Young opposes the radical feminists' disparagement of all 'feminine' activities, but she herself harbors an equally radical desire: to remake the social and political order to allow for the uninhibited enactment of the female body experiences she has uncovered. My deepest criticism of Young's book is that her in-depth explorations of certain aspects of female experience do not provide the basis for these far-reaching political recommendations. Without a fuller picture of female experience, she cannot give a balanced account of the way existing social structures and conventions both respond to and deny female desires. Without distinguishing what in contemporary practice is helpful and what is harmful to female interests, she risks suggesting changes that would free up the expression of certain experiences while unleashing other horrific consequences. "Celebrating breast-feeding as a sexual interaction for both the mother and infant," for example, may do justice to the connection between motherhood and sexuality, but in practice it also may make a mother's relations with the rest of her family more difficult-how does the father fit into this picture? (88-90).
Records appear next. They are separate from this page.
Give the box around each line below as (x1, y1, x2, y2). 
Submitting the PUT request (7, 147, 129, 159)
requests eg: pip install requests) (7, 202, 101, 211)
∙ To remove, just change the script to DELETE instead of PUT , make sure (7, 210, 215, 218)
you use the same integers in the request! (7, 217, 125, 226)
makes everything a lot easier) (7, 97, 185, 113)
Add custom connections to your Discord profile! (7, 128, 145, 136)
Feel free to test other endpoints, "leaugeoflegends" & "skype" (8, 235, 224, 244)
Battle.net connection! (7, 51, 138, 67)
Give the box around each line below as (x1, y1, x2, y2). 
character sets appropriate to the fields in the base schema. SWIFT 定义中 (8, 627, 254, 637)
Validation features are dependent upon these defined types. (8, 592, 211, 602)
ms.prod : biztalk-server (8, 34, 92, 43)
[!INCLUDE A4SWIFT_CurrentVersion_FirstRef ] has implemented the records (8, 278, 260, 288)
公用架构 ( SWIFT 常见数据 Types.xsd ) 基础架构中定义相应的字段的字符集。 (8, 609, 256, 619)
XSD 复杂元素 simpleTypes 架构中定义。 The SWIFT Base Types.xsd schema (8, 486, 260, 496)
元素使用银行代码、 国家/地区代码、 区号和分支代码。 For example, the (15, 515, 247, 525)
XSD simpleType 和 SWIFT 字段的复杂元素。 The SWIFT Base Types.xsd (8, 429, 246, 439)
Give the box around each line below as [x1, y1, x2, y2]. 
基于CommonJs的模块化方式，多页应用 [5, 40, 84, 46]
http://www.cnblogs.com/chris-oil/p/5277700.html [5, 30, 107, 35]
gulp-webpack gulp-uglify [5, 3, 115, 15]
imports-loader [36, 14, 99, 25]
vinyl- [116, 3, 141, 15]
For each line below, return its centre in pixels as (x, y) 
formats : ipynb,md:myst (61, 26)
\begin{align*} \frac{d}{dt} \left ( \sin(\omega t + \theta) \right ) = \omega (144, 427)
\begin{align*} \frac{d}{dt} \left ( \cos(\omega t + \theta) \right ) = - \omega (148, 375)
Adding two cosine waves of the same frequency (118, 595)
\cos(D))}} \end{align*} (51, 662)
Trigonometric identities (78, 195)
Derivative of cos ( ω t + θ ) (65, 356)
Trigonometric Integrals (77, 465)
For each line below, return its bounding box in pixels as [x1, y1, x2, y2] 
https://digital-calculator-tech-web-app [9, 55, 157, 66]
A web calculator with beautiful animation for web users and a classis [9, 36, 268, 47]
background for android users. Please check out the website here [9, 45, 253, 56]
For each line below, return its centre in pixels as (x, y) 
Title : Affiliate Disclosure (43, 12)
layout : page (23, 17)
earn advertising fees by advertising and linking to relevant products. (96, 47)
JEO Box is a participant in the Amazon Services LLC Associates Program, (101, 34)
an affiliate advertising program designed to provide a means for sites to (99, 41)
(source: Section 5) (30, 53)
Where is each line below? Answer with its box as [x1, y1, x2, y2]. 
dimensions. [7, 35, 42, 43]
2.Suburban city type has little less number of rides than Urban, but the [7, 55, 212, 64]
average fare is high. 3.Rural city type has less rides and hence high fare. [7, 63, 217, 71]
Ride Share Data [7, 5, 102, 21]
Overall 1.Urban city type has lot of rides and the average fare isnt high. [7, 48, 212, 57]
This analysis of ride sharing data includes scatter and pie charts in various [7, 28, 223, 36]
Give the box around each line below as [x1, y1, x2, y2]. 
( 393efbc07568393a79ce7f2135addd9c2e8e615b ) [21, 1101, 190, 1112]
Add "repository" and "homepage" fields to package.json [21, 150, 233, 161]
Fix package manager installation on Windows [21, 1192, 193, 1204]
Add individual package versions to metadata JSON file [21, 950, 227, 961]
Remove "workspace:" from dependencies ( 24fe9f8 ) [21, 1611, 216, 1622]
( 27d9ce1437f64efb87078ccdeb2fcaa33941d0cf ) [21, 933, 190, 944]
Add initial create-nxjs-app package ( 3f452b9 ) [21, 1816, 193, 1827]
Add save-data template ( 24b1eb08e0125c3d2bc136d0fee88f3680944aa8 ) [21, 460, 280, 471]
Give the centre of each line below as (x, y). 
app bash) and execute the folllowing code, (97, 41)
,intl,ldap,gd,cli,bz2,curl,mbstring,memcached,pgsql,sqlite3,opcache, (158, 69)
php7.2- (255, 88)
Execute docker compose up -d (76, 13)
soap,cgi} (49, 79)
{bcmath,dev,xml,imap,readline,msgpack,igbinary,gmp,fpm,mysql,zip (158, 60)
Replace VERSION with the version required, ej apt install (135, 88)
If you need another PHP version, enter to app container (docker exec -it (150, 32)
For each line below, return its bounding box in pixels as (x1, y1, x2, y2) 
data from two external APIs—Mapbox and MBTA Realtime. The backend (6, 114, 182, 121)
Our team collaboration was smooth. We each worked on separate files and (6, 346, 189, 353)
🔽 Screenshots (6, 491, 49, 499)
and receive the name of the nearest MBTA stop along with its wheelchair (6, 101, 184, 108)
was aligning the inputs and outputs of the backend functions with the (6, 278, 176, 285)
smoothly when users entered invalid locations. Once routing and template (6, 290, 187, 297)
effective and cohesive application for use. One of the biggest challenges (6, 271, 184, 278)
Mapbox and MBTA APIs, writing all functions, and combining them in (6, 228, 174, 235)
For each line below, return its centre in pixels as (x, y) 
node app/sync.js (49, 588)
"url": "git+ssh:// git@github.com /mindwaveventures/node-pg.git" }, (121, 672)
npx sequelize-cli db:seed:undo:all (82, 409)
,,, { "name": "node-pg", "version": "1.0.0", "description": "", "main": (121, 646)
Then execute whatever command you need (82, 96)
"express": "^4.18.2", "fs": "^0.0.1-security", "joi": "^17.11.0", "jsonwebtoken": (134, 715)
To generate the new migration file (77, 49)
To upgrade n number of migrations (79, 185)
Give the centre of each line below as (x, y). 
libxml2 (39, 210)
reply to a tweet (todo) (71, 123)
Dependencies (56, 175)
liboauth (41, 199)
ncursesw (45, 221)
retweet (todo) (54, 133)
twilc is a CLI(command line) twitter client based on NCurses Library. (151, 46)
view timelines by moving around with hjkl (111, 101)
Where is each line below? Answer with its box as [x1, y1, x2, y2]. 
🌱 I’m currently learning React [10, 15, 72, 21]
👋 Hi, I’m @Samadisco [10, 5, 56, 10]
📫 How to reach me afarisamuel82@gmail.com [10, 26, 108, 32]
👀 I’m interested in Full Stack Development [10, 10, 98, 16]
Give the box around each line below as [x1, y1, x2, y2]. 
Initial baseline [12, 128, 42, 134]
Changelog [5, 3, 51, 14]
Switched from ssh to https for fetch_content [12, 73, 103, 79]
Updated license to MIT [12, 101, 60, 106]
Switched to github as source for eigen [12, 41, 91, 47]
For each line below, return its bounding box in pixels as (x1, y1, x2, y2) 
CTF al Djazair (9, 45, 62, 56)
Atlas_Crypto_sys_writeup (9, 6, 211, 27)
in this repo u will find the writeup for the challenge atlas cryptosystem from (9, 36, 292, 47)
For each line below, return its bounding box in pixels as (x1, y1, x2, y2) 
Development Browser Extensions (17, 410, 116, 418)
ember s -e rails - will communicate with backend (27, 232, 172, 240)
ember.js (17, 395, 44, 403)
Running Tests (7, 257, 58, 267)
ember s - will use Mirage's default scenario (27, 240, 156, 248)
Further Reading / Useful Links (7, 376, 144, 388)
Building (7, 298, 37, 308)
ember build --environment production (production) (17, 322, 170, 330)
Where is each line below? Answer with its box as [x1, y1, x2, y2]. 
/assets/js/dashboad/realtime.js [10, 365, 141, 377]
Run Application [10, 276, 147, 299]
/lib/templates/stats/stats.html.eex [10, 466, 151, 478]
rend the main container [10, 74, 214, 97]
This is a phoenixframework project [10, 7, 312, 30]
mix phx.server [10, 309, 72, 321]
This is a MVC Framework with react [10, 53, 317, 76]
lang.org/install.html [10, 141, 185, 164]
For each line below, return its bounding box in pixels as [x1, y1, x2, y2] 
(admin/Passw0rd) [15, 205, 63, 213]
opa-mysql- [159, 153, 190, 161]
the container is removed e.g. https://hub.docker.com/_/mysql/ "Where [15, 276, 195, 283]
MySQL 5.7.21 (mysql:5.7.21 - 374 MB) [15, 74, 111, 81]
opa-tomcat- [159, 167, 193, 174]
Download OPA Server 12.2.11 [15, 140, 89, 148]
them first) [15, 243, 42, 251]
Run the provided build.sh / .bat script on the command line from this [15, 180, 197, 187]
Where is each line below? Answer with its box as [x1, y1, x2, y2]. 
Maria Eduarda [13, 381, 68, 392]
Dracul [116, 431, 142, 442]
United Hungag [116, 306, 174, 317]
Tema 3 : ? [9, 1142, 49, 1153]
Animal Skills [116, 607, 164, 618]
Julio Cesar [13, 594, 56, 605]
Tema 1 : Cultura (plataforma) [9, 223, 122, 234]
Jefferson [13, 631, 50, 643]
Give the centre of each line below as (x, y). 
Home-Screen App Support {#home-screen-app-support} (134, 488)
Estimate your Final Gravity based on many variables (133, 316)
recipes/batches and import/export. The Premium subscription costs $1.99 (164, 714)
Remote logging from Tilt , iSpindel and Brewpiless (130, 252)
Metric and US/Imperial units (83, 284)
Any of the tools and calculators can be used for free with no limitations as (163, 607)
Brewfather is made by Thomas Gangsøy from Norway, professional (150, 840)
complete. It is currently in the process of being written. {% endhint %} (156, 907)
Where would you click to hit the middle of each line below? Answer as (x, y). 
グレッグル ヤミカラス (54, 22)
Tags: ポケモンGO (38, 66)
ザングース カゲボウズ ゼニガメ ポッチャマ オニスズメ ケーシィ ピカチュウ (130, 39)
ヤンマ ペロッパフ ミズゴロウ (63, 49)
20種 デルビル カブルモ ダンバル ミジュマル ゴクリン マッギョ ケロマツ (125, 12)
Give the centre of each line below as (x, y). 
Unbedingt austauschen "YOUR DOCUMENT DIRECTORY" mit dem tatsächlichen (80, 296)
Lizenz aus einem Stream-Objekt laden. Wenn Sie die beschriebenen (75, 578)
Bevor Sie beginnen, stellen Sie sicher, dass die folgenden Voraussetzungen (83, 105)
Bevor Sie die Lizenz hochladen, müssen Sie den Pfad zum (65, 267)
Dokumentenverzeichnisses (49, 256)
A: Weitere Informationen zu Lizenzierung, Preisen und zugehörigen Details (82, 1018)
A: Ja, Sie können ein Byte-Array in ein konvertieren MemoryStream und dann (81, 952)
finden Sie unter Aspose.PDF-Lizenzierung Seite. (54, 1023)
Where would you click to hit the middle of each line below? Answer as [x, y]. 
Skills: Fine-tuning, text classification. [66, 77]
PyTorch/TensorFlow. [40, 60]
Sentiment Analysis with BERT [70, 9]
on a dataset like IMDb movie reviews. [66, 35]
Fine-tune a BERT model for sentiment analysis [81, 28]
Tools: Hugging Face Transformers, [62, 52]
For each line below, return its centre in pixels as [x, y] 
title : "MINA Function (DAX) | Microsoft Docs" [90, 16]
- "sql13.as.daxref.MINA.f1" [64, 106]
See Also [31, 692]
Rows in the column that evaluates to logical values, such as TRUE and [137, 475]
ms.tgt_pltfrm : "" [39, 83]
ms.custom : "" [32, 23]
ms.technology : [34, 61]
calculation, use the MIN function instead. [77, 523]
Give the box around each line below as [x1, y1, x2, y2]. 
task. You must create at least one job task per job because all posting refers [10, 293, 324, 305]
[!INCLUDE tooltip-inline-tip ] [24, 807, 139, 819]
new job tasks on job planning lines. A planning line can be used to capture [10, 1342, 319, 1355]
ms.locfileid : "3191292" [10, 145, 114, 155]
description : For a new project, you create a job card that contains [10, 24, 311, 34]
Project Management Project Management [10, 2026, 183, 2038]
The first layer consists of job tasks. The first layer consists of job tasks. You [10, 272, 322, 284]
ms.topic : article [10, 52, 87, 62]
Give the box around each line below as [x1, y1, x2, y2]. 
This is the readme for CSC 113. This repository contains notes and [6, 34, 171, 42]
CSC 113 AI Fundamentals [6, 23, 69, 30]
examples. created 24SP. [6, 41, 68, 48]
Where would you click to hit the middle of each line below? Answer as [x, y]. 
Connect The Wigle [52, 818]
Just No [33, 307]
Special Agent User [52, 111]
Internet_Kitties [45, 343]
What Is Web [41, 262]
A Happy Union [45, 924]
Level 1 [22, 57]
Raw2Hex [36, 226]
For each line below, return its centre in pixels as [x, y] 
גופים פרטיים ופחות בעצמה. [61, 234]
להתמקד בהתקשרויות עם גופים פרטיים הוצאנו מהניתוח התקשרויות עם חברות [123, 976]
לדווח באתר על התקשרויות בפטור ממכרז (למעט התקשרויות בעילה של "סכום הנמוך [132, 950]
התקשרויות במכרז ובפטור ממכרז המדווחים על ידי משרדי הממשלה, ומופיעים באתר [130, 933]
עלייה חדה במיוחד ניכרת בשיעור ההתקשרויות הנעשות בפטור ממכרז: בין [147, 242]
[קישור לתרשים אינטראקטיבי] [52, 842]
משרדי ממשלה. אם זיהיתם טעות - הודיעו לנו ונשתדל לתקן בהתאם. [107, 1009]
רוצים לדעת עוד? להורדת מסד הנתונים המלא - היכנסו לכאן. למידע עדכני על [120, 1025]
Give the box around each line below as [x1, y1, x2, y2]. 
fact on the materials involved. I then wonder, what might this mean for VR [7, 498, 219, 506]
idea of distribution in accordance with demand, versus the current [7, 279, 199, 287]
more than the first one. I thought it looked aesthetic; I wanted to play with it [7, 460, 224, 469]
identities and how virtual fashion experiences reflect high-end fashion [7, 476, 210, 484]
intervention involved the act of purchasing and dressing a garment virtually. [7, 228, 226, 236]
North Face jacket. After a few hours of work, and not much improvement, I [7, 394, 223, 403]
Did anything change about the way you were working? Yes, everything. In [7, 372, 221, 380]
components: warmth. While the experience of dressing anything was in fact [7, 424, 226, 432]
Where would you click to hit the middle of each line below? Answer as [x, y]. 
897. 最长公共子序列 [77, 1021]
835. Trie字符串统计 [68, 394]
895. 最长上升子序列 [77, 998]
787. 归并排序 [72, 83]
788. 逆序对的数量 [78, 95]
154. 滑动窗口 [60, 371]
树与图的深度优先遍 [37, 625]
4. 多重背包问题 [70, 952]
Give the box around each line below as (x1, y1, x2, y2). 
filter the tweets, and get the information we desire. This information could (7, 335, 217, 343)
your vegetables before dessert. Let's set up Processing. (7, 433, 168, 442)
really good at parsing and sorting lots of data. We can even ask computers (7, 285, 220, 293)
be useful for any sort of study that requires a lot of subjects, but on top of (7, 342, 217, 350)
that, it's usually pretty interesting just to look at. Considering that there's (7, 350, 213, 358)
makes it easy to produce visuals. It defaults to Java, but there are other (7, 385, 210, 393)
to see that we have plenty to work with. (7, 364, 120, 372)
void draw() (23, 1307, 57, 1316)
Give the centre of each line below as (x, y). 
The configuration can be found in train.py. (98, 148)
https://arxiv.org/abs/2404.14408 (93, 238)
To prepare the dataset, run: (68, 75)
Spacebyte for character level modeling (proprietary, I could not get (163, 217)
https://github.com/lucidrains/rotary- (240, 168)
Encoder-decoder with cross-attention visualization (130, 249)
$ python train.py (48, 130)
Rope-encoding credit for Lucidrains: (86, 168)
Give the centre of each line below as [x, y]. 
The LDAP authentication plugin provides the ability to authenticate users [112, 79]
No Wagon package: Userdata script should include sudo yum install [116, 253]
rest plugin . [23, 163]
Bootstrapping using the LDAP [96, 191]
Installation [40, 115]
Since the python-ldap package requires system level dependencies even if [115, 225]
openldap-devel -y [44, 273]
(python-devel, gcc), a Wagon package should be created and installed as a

Collectivizing housekeeping and care of the elderly might make some women's burdens lighter, but the public maids are likely to be lower-class women, whose cleaning tasks will be multiplied. Moreover, fewer women will have the (perhaps mixed) pleasure of caring for their own houses and families. The piecemeal accounts of female body experience Young offers are well-suited to her purposes of expounding everyday experience, but do not help her build a coherent picture of the social and political conditions that might correspond to her insights about the possibilities of female body experience.
Of course, such a collection of essays is not intended to present the definitive account of female body experience, let alone of the political organization that would allow women maximum freedom (11). One topic that Young might take up more systematically is what female body experience means for relations among human beings. She does indeed offer some thoughts on the importance of female body experience to relationships among women, which makes her reluctance on the subject of female relations with men more striking. One must admit that, without male-female relations, it is difficult to even begin to imagine a future society. Whether as fathers, friends, boyfriends, coworkers, husbands, or fellow parents, men play a major role in the lives of most women, and much of female experience has to do with figuring out how to exist with men-in the house, at work, in the world. None of the essays collected here considers a positive relation between men and women; even in the essay on 'House and Home,' men appear as people who either help or do not help with the housework rather than people with talents or habits unique to the male body experience that might be a part of the shared attempt to create a home. It is not clear why Young has avoided this topic; perhaps she will take it up in the future. Her thoughts on this matter would constitute a crucial component of the attempt to articulate a vision of social and political organization that would allow women to live most freely and happily.